Midterm Outcomes after Infrapopliteal Interventions in Patients with Critical Limb Ischemia Based on the TASC II Classification of Below-the-Knee Arteries

Gagan Singh, Ellen K. Brinza, Justin Hildebrand, Stephen W. Waldo, T. Raymond Foley, John R. Laird, Ehrin J. Armstrong

Research output: Contribution to journalArticle

2 Citations (Scopus)

Abstract

Purpose: To analyze the relationship between the new TransAtlantic Inter-Society Consensus (TASC II) infrapopliteal classification and limb outcomes among patients with critical limb ischemia (CLI). Methods: A single-center retrospective study was performed on 166 consecutive CLI patients (mean age 71 years; 113 men) undergoing endovascular treatment of 244 infrapopliteal lesions from 2006 to 2013. Patient, procedural, angiographic, and limb outcomes were compared for the new TASC A/B vs C/D classification for infrapopliteal lesions. Binary restenosis was determined by a peak systolic velocity ratio >2.0 by duplex ultrasound on follow-up at 1, 3, 6, and 12 months.
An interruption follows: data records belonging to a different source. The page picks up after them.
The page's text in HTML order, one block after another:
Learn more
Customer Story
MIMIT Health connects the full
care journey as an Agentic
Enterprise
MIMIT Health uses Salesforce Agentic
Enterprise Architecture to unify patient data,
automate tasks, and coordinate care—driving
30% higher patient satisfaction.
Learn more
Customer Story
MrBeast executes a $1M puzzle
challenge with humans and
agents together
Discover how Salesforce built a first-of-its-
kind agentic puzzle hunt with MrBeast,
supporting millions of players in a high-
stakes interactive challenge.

Results: Seventy-two (43.4%) patients had TASC A/B lesions, while 94 (56.6%) had TASC C/D patterns of infrapopliteal disease. Baseline demographics and tissue loss (93% vs 94%, p=0.59) were similar between the groups. TASC A/B lesions were shorter (53±35 vs 170±83 mm, p<0.001), less severely stenosed (77%±24% vs 93%±14%, p<0.001), had a larger target vessel diameter (2.9±0.5 vs 2.6±0.5 mm, p<0.001), and were less frequently chronic total occlusions (24% vs 64%, p<0.001) compared with the TASC C/D group. Three-year freedom from both amputation (85% vs 67%, p=0.02) and major adverse limb events (79% vs 61%, p=0.02) were significantly higher in the TASC A/B group. Technical success rates (95% vs 80%, p<0.001) and 1-year primary patency (58% vs 51%, p=0.04) were higher in the A/B group. Overall 3-year survival was similar between the groups (96% A/B vs 88% C/D, p=0.2). Conclusion: TASC C/D infrapopliteal lesions are associated with higher amputation and major adverse limb events rates and lower primary patency compared with TASC A/B infrapopliteal lesions. Further studies are needed to assess the association between TASC C/D infrapopliteal lesions and clinical outcomes in patients with CLI.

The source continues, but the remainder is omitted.